» **Exercise**
Scan the entries below for the word "Allianz". Copy each line that has it.

» **Input material**

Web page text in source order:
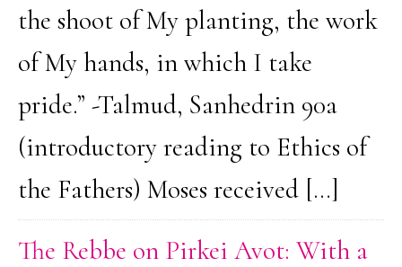
the shoot of My planting, the work
of My hands, in which I take
pride.” -Talmud, Sanhedrin 90a
(introductory reading to Ethics of
the Fathers) Moses received […]
The Rebbe on Pirkei Avot: With a
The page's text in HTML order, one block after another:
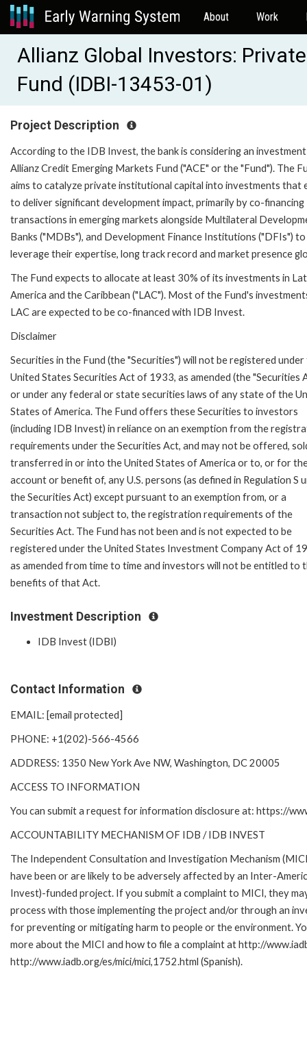
About Work
Allianz Global Investors:
Fund (IDBI-13453-01)
Project Description
According to the IDB Invest, the bank is considering an
Allianz Credit Emerging Markets Fund ("ACE" or the "Fund"). The
aims to catalyze private institutional capital into investments that
to deliver significant development impact, primarily by co-financing
transactions in emerging markets alongside Multilateral
Banks ("MDBs"), and Development Finance Institutions ("DFIs") to
leverage their expertise, long track record and market presence
The Fund expects to allocate at least 30% of its investments in
America and the Caribbean ("LAC"). Most of the Fund's
LAC are expected to be co-financed with IDB Invest.
Disclaimer
Securities in the Fund (the "Securities") will not be registered under
United States Securities Act of 1933, as amended (the "Securities
or under any federal or state securities laws of any state of the
States of America. The Fund offers these Securities to investors
(including IDB Invest) in reliance on an exemption from the
requirements under the Securities Act, and may not be offered,
transferred in or into the United States of America or to, or for
account or benefit of, any U.S. persons (as defined in Regulation S
the Securities Act) except pursuant to an exemption from, or a
transaction not subject to, the registration requirements of the
Securities Act. The Fund has not been and is not expected to be
registered under the United States Investment Company Act of
as amended from time to time and investors will not be entitled to
benefits of that Act.
Investment Description
IDB Invest (IDBI)
Contact Information
EMAIL: [email protected]
PHONE: +1(202)-566-4566
ADDRESS: 1350 New York Ave NW, Washington, DC 20005
ACCESS TO INFORMATION
You can submit a request for information disclosure at: https://
ACCOUNTABILITY MECHANISM OF IDB / IDB INVEST
The Independent Consultation and Investigation Mechanism
have been or are likely to be adversely affected by an Inter-
Invest)-funded project. If you submit a complaint to MICI, they
process with those implementing the project and/or through an
for preventing or mitigating harm to people or the environment.
more about the MICI and how to file a complaint at http://
http://www.iadb.org/es/mici/mici,1752.html (Spanish).
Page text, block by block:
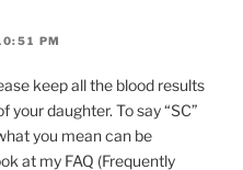
PM
keep all the blood results
your daughter. To say “SC”
you mean can be
at my FAQ (Frequently
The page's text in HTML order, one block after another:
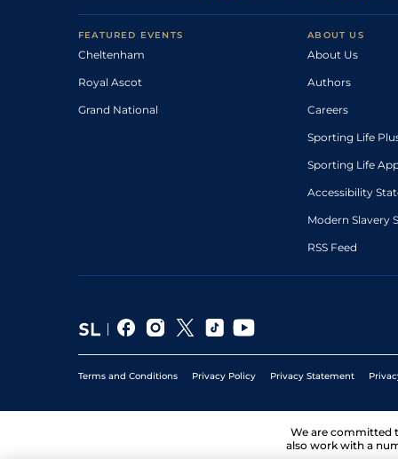
FEATURED EVENTS
Cheltenham
Royal Ascot
Grand National
ABOUT US
About Us
Authors
Careers
Sporting Life
Sporting Life
Accessibility
Modern Slavery
RSS Feed
Terms and Conditions Privacy Policy Privacy Statement
We are committed
also work with a
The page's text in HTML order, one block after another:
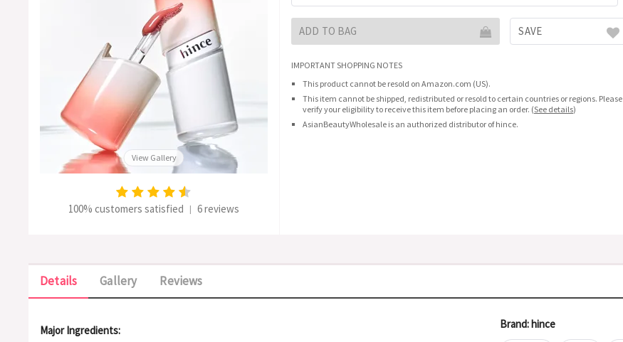
View Gallery
100% customers satisfied | 6 reviews
ADD TO BAG SAVE
IMPORTANT SHOPPING NOTES
This product cannot be resold on Amazon.com (US).
This item cannot be shipped, redistributed or resold to certain countries or regions. Please
verify your eligibility to receive this item before placing an order. (See details)
AsianBeautyWholesale is an authorized distributor of hince.
Details Gallery Reviews
Major Ingredients:
Brand: hince

» **Task answer**
Allianz Global Investors:
Allianz Credit Emerging Markets Fund ("ACE" or the "Fund"). The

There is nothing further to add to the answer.